**WORK TO COMPLETE**
Would you please copy the part of the material below that opens with the line containing "strength, endurance and mobility." and closes with the line containing "recreation therapist said."? Copy it exactly, and only it.

**INPUT**
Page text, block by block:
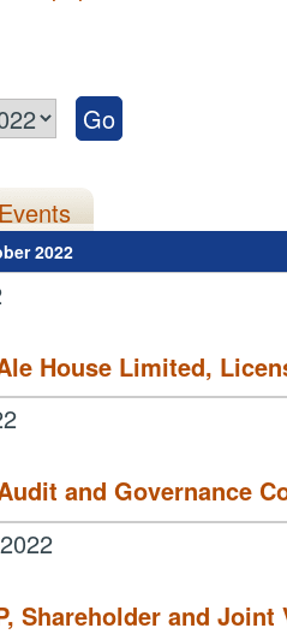
2022
House Limited,
and Governance
Shareholder and Joint
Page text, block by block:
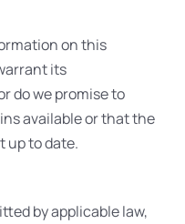
on this
its
do we promise to
available or that the
up to date.
by applicable law,
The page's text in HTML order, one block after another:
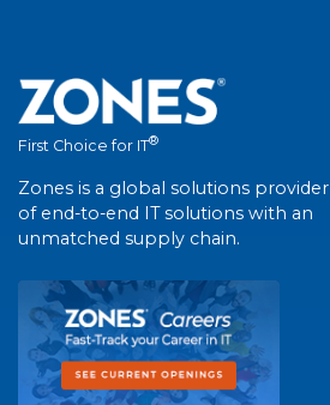
First Choice for IT®
Zones is a global solutions provider
of end-to-end IT solutions with an
unmatched supply chain.
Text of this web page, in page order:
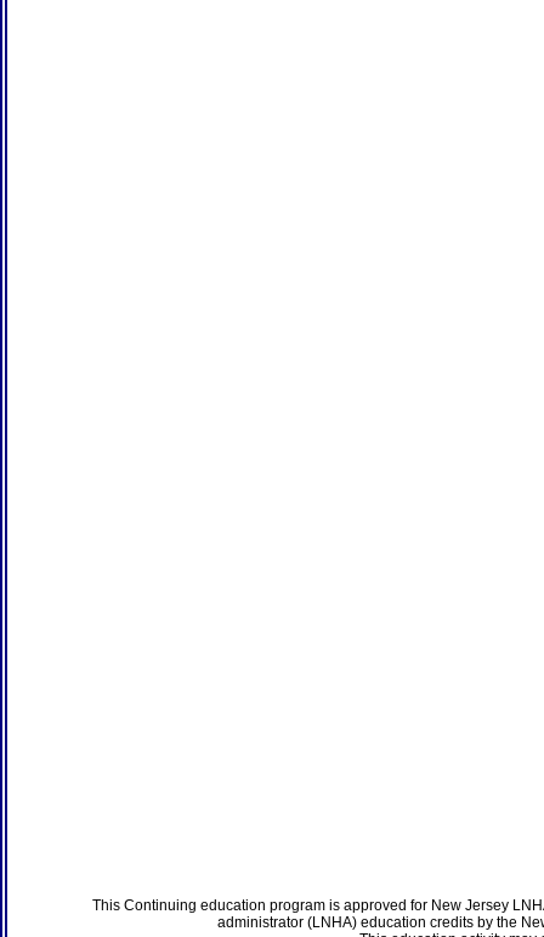
This Continuing education program is approved for New Jersey
administrator (LNHA) education credits by the
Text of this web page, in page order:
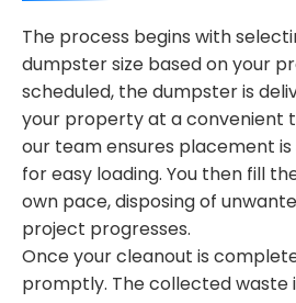
The process begins with
dumpster size based on your
scheduled, the dumpster is
your property at a convenient
our team ensures placement
for easy loading. You then fill
own pace, disposing of
project progresses.
Once your cleanout is
promptly. The collected
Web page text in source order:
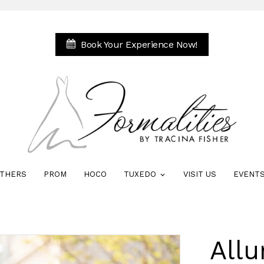
Book Your Experience Now!
PROM HOCO TUXEDO VISIT US EVENTS
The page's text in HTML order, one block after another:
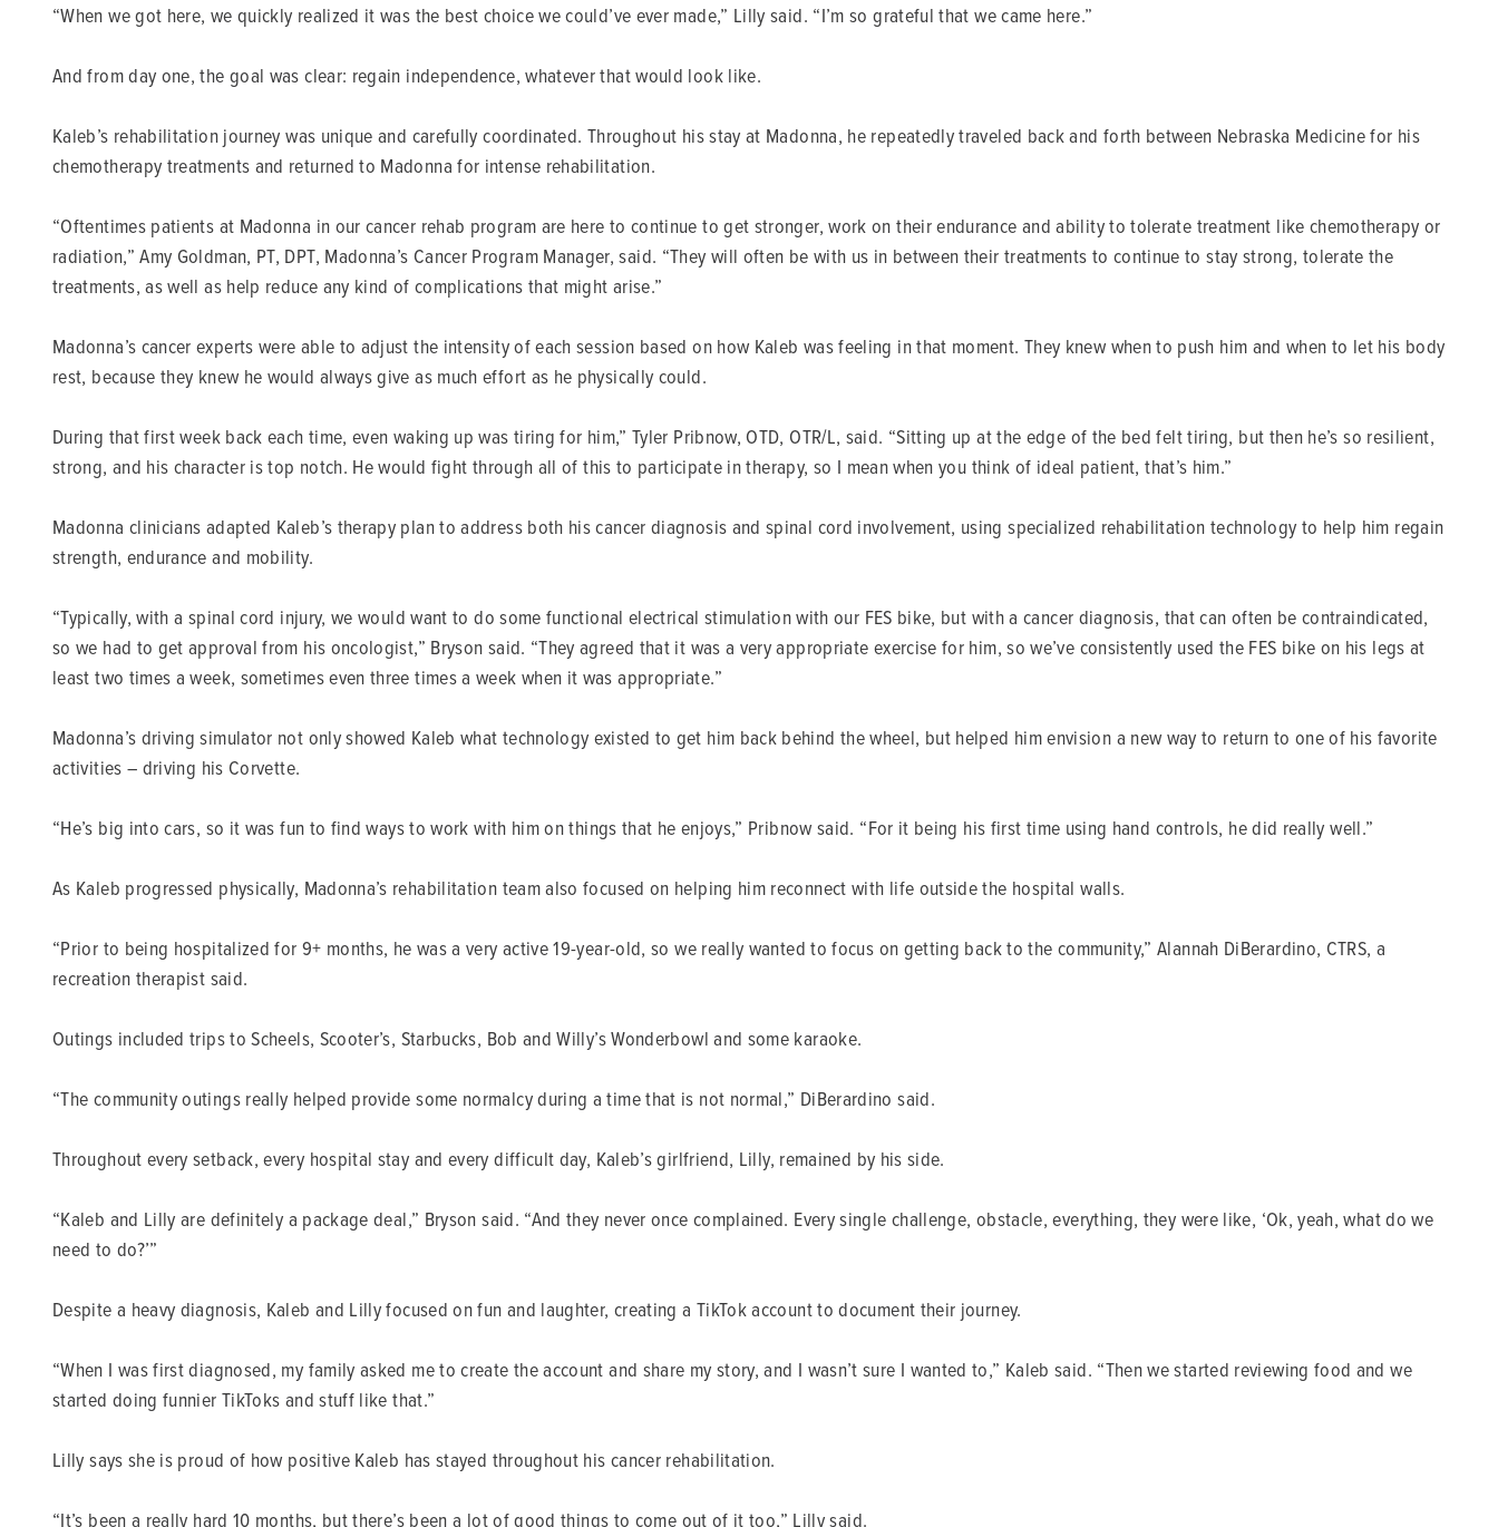
“When we got here, we quickly realized it was the best choice we could’ve ever made,” Lilly said. “I’m so grateful that we came here.”
And from day one, the goal was clear: regain independence, whatever that would look like.
Kaleb’s rehabilitation journey was unique and carefully coordinated. Throughout his stay at Madonna, he repeatedly traveled back and forth between Nebraska Medicine for his
chemotherapy treatments and returned to Madonna for intense rehabilitation.
“Oftentimes patients at Madonna in our cancer rehab program are here to continue to get stronger, work on their endurance and ability to tolerate treatment like chemotherapy or
radiation,” Amy Goldman, PT, DPT, Madonna’s Cancer Program Manager, said. “They will often be with us in between their treatments to continue to stay strong, tolerate the
treatments, as well as help reduce any kind of complications that might arise.”
Madonna’s cancer experts were able to adjust the intensity of each session based on how Kaleb was feeling in that moment. They knew when to push him and when to let his body
rest, because they knew he would always give as much effort as he physically could.
During that first week back each time, even waking up was tiring for him,” Tyler Pribnow, OTD, OTR/L, said. “Sitting up at the edge of the bed felt tiring, but then he’s so resilient,
strong, and his character is top notch. He would fight through all of this to participate in therapy, so I mean when you think of ideal patient, that’s him.”
Madonna clinicians adapted Kaleb’s therapy plan to address both his cancer diagnosis and spinal cord involvement, using specialized rehabilitation technology to help him regain
strength, endurance and mobility.
“Typically, with a spinal cord injury, we would want to do some functional electrical stimulation with our FES bike, but with a cancer diagnosis, that can often be contraindicated,
so we had to get approval from his oncologist,” Bryson said. “They agreed that it was a very appropriate exercise for him, so we’ve consistently used the FES bike on his legs at
least two times a week, sometimes even three times a week when it was appropriate.”
Madonna’s driving simulator not only showed Kaleb what technology existed to get him back behind the wheel, but helped him envision a new way to return to one of his favorite
activities – driving his Corvette.
“He’s big into cars, so it was fun to find ways to work with him on things that he enjoys,” Pribnow said. “For it being his first time using hand controls, he did really well.”
As Kaleb progressed physically, Madonna’s rehabilitation team also focused on helping him reconnect with life outside the hospital walls.
“Prior to being hospitalized for 9+ months, he was a very active 19-year-old, so we really wanted to focus on getting back to the community,” Alannah DiBerardino, CTRS, a
recreation therapist said.
Outings included trips to Scheels, Scooter’s, Starbucks, Bob and Willy’s Wonderbowl and some karaoke.
“The community outings really helped provide some normalcy during a time that is not normal,” DiBerardino said.
Throughout every setback, every hospital stay and every difficult day, Kaleb’s girlfriend, Lilly, remained by his side.
“Kaleb and Lilly are definitely a package deal,” Bryson said. “And they never once complained. Every single challenge, obstacle, everything, they were like, ‘Ok, yeah, what do we
need to do?’”
Despite a heavy diagnosis, Kaleb and Lilly focused on fun and laughter, creating a TikTok account to document their journey.
“When I was first diagnosed, my family asked me to create the account and share my story, and I wasn’t sure I wanted to,” Kaleb said. “Then we started reviewing food and we
started doing funnier TikToks and stuff like that.”
Lilly says she is proud of how positive Kaleb has stayed throughout his cancer rehabilitation.
“It’s been a really hard 10 months, but there’s been a lot of good things to come out of it too,” Lilly said.

**RESULT OF THE EXERCISE**
strength, endurance and mobility.
“Typically, with a spinal cord injury, we would want to do some functional electrical stimulation with our FES bike, but with a cancer diagnosis, that can often be contraindicated,
so we had to get approval from his oncologist,” Bryson said. “They agreed that it was a very appropriate exercise for him, so we’ve consistently used the FES bike on his legs at
least two times a week, sometimes even three times a week when it was appropriate.”
Madonna’s driving simulator not only showed Kaleb what technology existed to get him back behind the wheel, but helped him envision a new way to return to one of his favorite
activities – driving his Corvette.
“He’s big into cars, so it was fun to find ways to work with him on things that he enjoys,” Pribnow said. “For it being his first time using hand controls, he did really well.”
As Kaleb progressed physically, Madonna’s rehabilitation team also focused on helping him reconnect with life outside the hospital walls.
“Prior to being hospitalized for 9+ months, he was a very active 19-year-old, so we really wanted to focus on getting back to the community,” Alannah DiBerardino, CTRS, a
recreation therapist said.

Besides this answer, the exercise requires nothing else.